2.a. Each ALTO server connects data sources for its own domain, and build 
interdomain connections with each other (using eastern-western bound API)

2.b. A single ALTO server connects data sources from multiple domains. The data 
sources provide interdomain information for ALTO server to build global network 
view.
[Qin Wu] You might refer to multi-domain case in RFC7165, it did describe a few 
requirements and use cases for ALTO eastern-western bound API, but I think it 
leave the door open for the solution.

I think if you use other protocol than ALTO to define ALTO eastern-western 
bound API, it is apparent not in the scope of ALTO WG, it you use ALTO protocol 
to define server to server communication, I think it is in the scope ALTO OAM 
YANG.



I agree. From my experience, ALTO eastern-western bound API should be based on 
other protocols than ALTO. Therefore, the OAM to it should not be in the scope 
of ALTO OAM. But ALTO OAM may still need to configure some meta information for 
it.
 

Also don’t forget ALTO discovery mechanism, one is intra-domain discovery 
mechanism ,the other is inter domain discovery mechanism. 


3. How to build connection between data sources and algorithm data model

Consider each algorithm data model defines an interface of an ALTO service 
implementation. It declares types for a list of arguments. Those arguments can 
be references to data collected from data sources.

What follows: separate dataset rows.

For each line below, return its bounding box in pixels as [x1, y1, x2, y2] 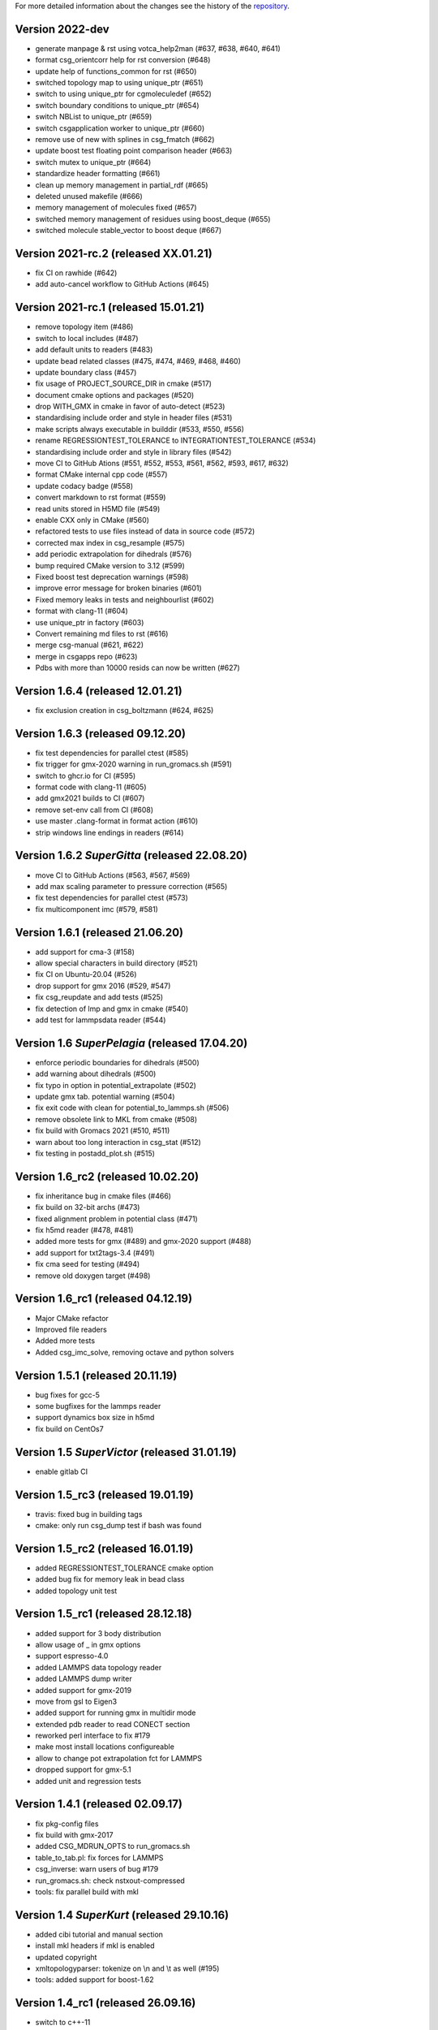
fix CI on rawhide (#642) [35, 268, 118, 278]
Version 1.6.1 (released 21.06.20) [15, 926, 184, 939]
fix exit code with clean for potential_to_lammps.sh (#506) [35, 1103, 230, 1112]
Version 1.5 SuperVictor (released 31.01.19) [15, 1445, 237, 1459]
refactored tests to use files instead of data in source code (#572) [35, 526, 255, 536]
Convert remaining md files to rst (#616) [35, 628, 169, 638]
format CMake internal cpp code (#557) [35, 469, 168, 479]
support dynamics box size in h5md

In real practice, there are two cases using data to calculate ALTO information 
resources:

3.a. ALTO service (algorithm plugin) directly reads data from data sources to 
calculate ALTO information resources. 
https://datatracker.ietf.org/doc/html/draft-hzx-alto-network-topo-00 can be one 
of such examples

3.b. ALTO server preprocesses data collected from data sources and writes to a 
data broker. Algorithm plugin reads data from data broker to calculate ALTO 
information resources. FlowDirector 
(https://dl.acm.org/doi/10.1145/3359989.3365430) can be such an example.

These two cases may coexist in the same ALTO server implementation.
[Qin Wu] We did discus this in Philadelphia meeting, ALTO focus on query 
interface, we did’t specify where the data come from and how to collect it. I 
don’t think

We should put too much constraints on how the data is collected and exported, 
stored and fed into ALTO server. Therefore based on our discussion in ALTO 
weekly meeting on Tuesday in this week, one suggestion to address this, factor 
out common data retrieval mechanism, move implementation specific or protocol 
specific parameters to the Appendix as an example.



Indeed. The current data model for the data source may be overdesign. I think 
we can focus on defining the basic shape of the data source model:


+--rw data-source

   +--rw source-id
   +--rw source-type
   +--rw (update-policy)
   |  +--:(reactive)
   |  +--:(proactive)
   |  +--:(on-demand)
   +--rw (source-protocol-stack)?



      
Then, we move any specific source-type and source-protocol-stack choices to the 
appendix.


Cheers,
Jensen 




Supporting 3.a in O&M data model is easy. Sec 7 of the draft provides such an 
example. However, Consider the O&M data model MUST NOT assume the 
schema/interface of the data broker is fixed, it will be hard to support 3.b

One potential solution is to allow the data model to define references to data 
in the data broker, and dependencies between data in the data broker and the 
data sources.

 

Looking forward to seeing feedback and further discussions.